Иван был доволен тем, что умудрился сохранить флакон и пронес его через серьезные испытания.

— Уважил, — произнесла она с благодарностью. — Спасибо.

— Раскупори. Не жалей, — великодушно предложил Иван.

— В дороге разлить можно, пусть так лежит, — завернула флакон в газетный обрывок, потом в тряпицу, а потом завязала Ивановыми узелками.

На следующий день кое-кто обратил внимание на то, что внешний вид Ивана Татьянникова претерпел заметные изменения: гимнастерка и ворот были подогнаны, обмотки не бахромились, и, главное, пилотка, хитро схваченная ниткой сзади, на голове не качалась. Да и весь он стал куда как стройнее…

ГЛАВА 4

… как заря, прекрасная… грозная, как полки со знамёнами?

Ветхий Завет. Песнь песней, гл. 6 (10)

Еще со школьных недавних лет в памяти засел треугольник: «Бугуруслан-Бугульма-Белебей» — Заволжье! Так вот, как раз в Бугульму и привезли молодых солдат, прямо из лагерей, на доучивание и формирование. Шел сентябрь — третий месяц войны.

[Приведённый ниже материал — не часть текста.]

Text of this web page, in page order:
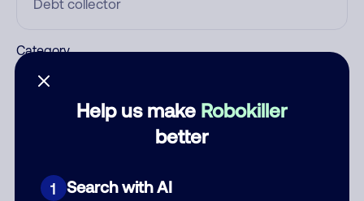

Поселили в наскоро перестроенном бревенчатом здании бывшего клуба. Посреди большой комнаты мастерили трехъярусные сплошные нары. Тут Иван, сам по себе, без всякой команды, стал главным — размышлял вслух, объяснял тем, кто оказывался рядом, и делал дело. На глазах росла странная конструкция, словно предназначенная для того, чтобы надежно подпереть потолок — тут даже командиры слушались его, кивали, да и почти весь взвод трудился у него в подмастерьях. А плотником Иван действительно оказался отменным. Он даже запах древесины вдыхал по-особому, словно на нюх определял, куда эта или та доска годится, и пускал в дело.

Оставили только узкие проходы вдоль окон и длинной глухой стены. Нормальных досок было мало, Иван пустил их на верхнюю третью нару: «Энтим и так здесь несладко будет», — сказал он, имея в виду тех, кому предстояло поселиться под потолком, — а весь косой горбыль пошел настилом на второй и первый яруса. Клали покатостями кверху, чтобы сооружение крепче держалось и не качалось под напором целой роты. Каждому отделению старшина отмерил по два с половиной метра готовой лежанки (выходило двадцать пять сантиметров на брата). Толстяков, правда, не было, но широкие в плечах попадались, и помкомвзвода Николай Сажин с перехлестом по оптимизму заявил:

— Спать на боку научились, а тут зато крыша есть. Немец прет на Вязьму, так что не залежимся.

Худо было тем, кто получил свои сантиметры на третьем ярусе — бились с непривычки головами о потолок, да и дышать к утру становилось трудновато (зато доски были гладки, и не двадцать пять, а тридцать сантиметров на брата!).

А внизу горбыль! Командир отделения лег крайним— в ярус первый! А рядом выделил место Татьянникову. И теперь спали они вплотную. Шинели уже выдали всем — как-никак осень, — пола на ноги, один рукав под плечо, другой под бедро, вот и вся постельная принадлежность — перина!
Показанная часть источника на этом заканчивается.